On réalise difficilement aujourd’hui combien le projet de Michel CHAPUIS de revenir à un orgue ancien était alors révolutionnaire et isolé. Le facteur Alfred KERN, possédant déjà alors une belle connaissance des instruments anciens, était si peu connu que Michel CHAPUIS dut se porter garant de sa solidité financière sur ses deniers personnels pour que le projet soit accepté par la Ville de Paris... Le résultat des travaux fut un tel succès que la  démarche du retour vers un état antérieur (notamment classique) devint rapidement un modèle pour d’innombrables instruments dans les décennies qui suivirent.

L'ORGUE LITURGIQUE
Le rayonnement de l’instrument est aussi dû à sa place dans la liturgie à Saint-Séverin. La paroisse a été, sur le plan de la musique liturgique, un lieu de réflexion et d'innovation majeur à la suite du concile Vatican II (qui instituait une participation notablement accrue des fidèles), grâce à des équipes de prêtres et de musiciens particulièrement dynamiques et féconds. Ainsi a été créé un véritable répertoire de chants de Saint-Séverin qui n'aurait pu en outre voir le jour sans une assemblée réactive et enthousiaste.

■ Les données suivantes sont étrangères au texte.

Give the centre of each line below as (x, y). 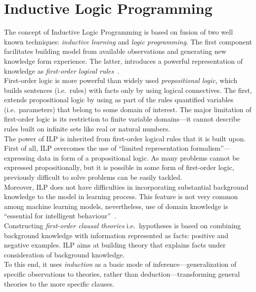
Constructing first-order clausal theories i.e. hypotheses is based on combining (123, 225)
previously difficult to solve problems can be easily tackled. (93, 177)
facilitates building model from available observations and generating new (115, 51)
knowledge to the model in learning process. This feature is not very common (121, 196)
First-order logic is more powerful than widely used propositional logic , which (121, 80)
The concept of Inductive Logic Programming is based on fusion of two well (119, 32)
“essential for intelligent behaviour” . (60, 216)
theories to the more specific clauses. (59, 283)
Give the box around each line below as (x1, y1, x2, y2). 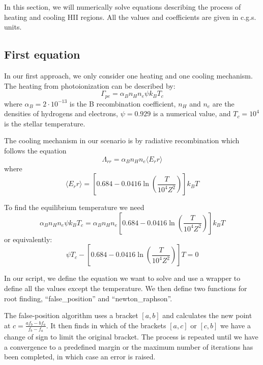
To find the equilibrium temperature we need (4, 202, 144, 213)
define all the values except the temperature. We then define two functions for (4, 282, 247, 293)
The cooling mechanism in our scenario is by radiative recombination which (4, 135, 240, 146)
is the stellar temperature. (4, 118, 85, 128)
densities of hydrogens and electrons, (4, 108, 118, 119)
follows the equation (4, 145, 67, 155)
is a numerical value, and (153, 108, 231, 119)
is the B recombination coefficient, (69, 98, 176, 109)
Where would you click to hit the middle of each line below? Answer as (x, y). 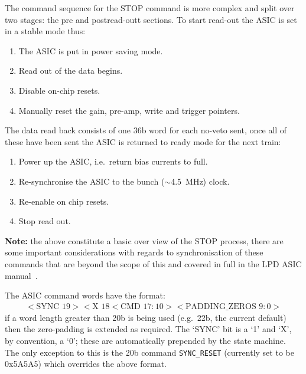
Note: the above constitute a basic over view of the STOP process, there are (144, 240)
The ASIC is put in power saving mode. (91, 50)
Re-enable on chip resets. (64, 201)
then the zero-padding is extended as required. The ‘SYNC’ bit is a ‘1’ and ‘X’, (148, 329)
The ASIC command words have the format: (85, 295)
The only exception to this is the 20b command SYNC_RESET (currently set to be (149, 352)
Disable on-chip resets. (59, 90)
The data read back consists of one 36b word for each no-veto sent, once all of (146, 130)
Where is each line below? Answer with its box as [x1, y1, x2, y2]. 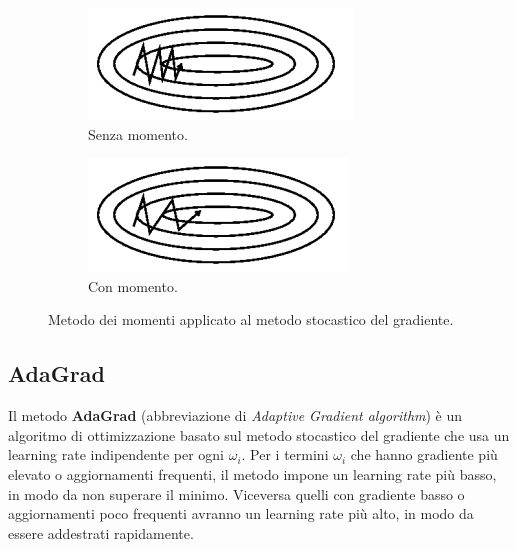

L’orgue, par ses caractéristiques, pouvait tenir un rôle parfaitement intégré et important dans cette liturgie ; l’organiste, accompagnant régulièrement des chants du répertoire des chorals, a souvent l’occasion d’interpréter des pièces écrites sur ces chorals ; par ailleurs la place donnée à l’orgue pour soutenir les fidèles dans leur prière et pour accompagner des actions de la liturgie (processions, offertoire, communion…) est ici particulièrement importante et fournit des occasions permanentes d’improviser, ce pour quoi l’instrument a entre autres été conçu. La liturgie de Saint-Séverin est devenue pour des générations de musiciens français et européens un nouveau modèle d'inspiration. C’est ici que bien des vocations d’organistes liturgiques sont nées ou se sont affirmées.

L'HISTOIRE CONTINUE

Après quasiment un demi-siècle, l'orgue fut restauré en 2011 par les facteurs Quentin BLUMENROEDER, Dominique THOMAS et Jean-Marie TRICOTEAUX dans un respect total de l'œuvre de Kern, alors que pourtant les techniques de reconstitution d'instruments anciens avaient énormément évolué entre-temps. Il n'était pas question de transformer ce que tous reconnaissaient comme un chef-d'œuvre qui faisait date dans l'histoire de la facture d'orgues.

 

Pareille réussite, toujours aussi exemplaire 60 ans plus tard, n'aurait pas été possible sans les profondes connaissances de Michel CHAPUIS, sans sa ténacité ni son audace, ni sans l'expérience, la prudence et le talent d'Alfred KERN.